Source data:
..............................

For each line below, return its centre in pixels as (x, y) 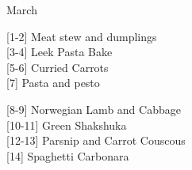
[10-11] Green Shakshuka (67, 125)
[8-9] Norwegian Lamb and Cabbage (94, 109)
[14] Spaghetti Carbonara (68, 155)
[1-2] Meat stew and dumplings (82, 36)
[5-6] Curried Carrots (58, 67)
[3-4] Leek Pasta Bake (60, 52)
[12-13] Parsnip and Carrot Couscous (96, 140)
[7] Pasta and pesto (53, 83)
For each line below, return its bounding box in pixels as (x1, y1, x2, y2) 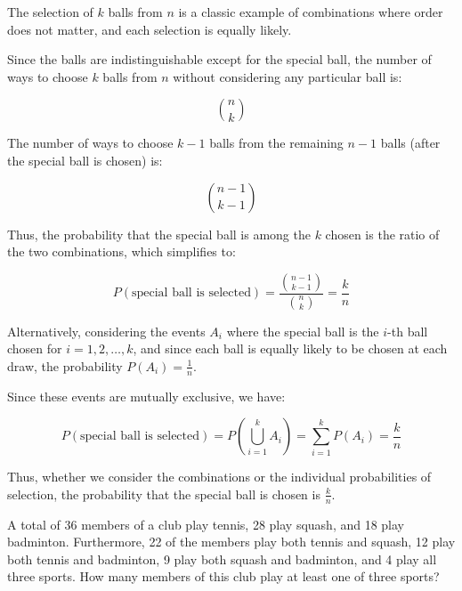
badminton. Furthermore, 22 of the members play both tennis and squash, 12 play (7, 532, 456, 551)
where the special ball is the (226, 321, 379, 340)
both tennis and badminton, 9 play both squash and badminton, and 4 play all (7, 549, 437, 568)
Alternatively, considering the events (7, 321, 206, 340)
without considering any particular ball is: (173, 67, 402, 85)
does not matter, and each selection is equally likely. (7, 20, 292, 38)
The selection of (7, 3, 93, 20)
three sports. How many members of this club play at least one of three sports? (7, 567, 440, 586)
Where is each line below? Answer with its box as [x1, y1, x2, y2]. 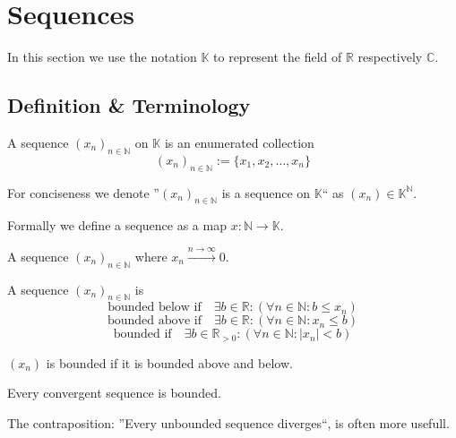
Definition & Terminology [7, 91, 251, 119]
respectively [357, 47, 423, 66]
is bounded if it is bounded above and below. [46, 353, 293, 372]
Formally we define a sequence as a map [7, 216, 227, 235]
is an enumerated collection [164, 133, 314, 151]
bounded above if [107, 314, 202, 328]
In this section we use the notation [7, 47, 197, 66]
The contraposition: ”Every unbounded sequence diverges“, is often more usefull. [7, 413, 450, 432]
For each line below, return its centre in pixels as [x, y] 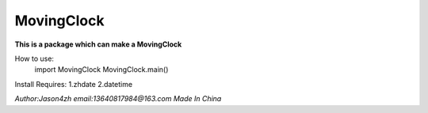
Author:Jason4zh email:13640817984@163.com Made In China [118, 99]
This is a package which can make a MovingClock [98, 44]
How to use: [34, 58]
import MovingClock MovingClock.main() [101, 70]
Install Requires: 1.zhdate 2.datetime [74, 84]
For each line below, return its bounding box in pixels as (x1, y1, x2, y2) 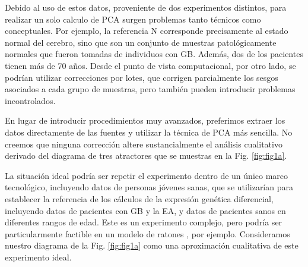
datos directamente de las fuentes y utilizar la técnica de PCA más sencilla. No (5, 125, 293, 138)
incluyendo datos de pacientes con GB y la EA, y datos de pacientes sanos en (5, 204, 286, 216)
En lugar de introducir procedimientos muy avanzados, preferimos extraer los (5, 114, 285, 127)
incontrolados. (5, 94, 56, 106)
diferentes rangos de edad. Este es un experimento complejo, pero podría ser (5, 216, 282, 228)
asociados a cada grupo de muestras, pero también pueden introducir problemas (5, 83, 296, 95)
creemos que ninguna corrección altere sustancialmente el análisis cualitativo (5, 137, 282, 150)
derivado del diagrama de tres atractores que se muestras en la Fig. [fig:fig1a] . (5, 149, 287, 162)
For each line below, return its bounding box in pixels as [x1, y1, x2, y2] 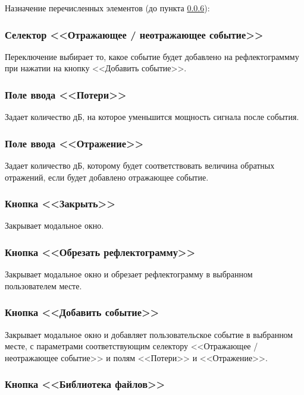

..............................

Exercise = When you copy the data, keep every line exact and leave out each picture.

Task output =
For each line below, return its centre in pixels as (x, y) 
[10-11] Green Shakshuka (67, 125)
[8-9] Norwegian Lamb and Cabbage (94, 109)
[14] Spaghetti Carbonara (68, 155)
[1-2] Meat stew and dumplings (82, 36)
[5-6] Curried Carrots (58, 67)
[3-4] Leek Pasta Bake (60, 52)
[12-13] Parsnip and Carrot Couscous (96, 140)
[7] Pasta and pesto (53, 83)
For each line below, return its bounding box in pixels as (x1, y1, x2, y2) 
badminton. Furthermore, 22 of the members play both tennis and squash, 12 play (7, 532, 456, 551)
where the special ball is the (226, 321, 379, 340)
both tennis and badminton, 9 play both squash and badminton, and 4 play all (7, 549, 437, 568)
Alternatively, considering the events (7, 321, 206, 340)
without considering any particular ball is: (173, 67, 402, 85)
does not matter, and each selection is equally likely. (7, 20, 292, 38)
The selection of (7, 3, 93, 20)
three sports. How many members of this club play at least one of three sports? (7, 567, 440, 586)
Where is each line below? Answer with its box as [x1, y1, x2, y2]. 
Definition & Terminology [7, 91, 251, 119]
respectively [357, 47, 423, 66]
is bounded if it is bounded above and below. [46, 353, 293, 372]
Formally we define a sequence as a map [7, 216, 227, 235]
is an enumerated collection [164, 133, 314, 151]
bounded above if [107, 314, 202, 328]
In this section we use the notation [7, 47, 197, 66]
The contraposition: ”Every unbounded sequence diverges“, is often more usefull. [7, 413, 450, 432]
For each line below, return its centre in pixels as [x, y] 
Author:Jason4zh email:13640817984@163.com Made In China [118, 99]
This is a package which can make a MovingClock [98, 44]
How to use: [34, 58]
import MovingClock MovingClock.main() [101, 70]
Install Requires: 1.zhdate 2.datetime [74, 84]
For each line below, return its bounding box in pixels as (x1, y1, x2, y2) 
datos directamente de las fuentes y utilizar la técnica de PCA más sencilla. No (5, 125, 293, 138)
incluyendo datos de pacientes con GB y la EA, y datos de pacientes sanos en (5, 204, 286, 216)
En lugar de introducir procedimientos muy avanzados, preferimos extraer los (5, 114, 285, 127)
incontrolados. (5, 94, 56, 106)
diferentes rangos de edad. Este es un experimento complejo, pero podría ser (5, 216, 282, 228)
asociados a cada grupo de muestras, pero también pueden introducir problemas (5, 83, 296, 95)
creemos que ninguna corrección altere sustancialmente el análisis cualitativo (5, 137, 282, 150)
derivado del diagrama de tres atractores que se muestras en la Fig. [fig:fig1a] . (5, 149, 287, 162)
For each line below, return its bounding box in pixels as [x1, y1, x2, y2] 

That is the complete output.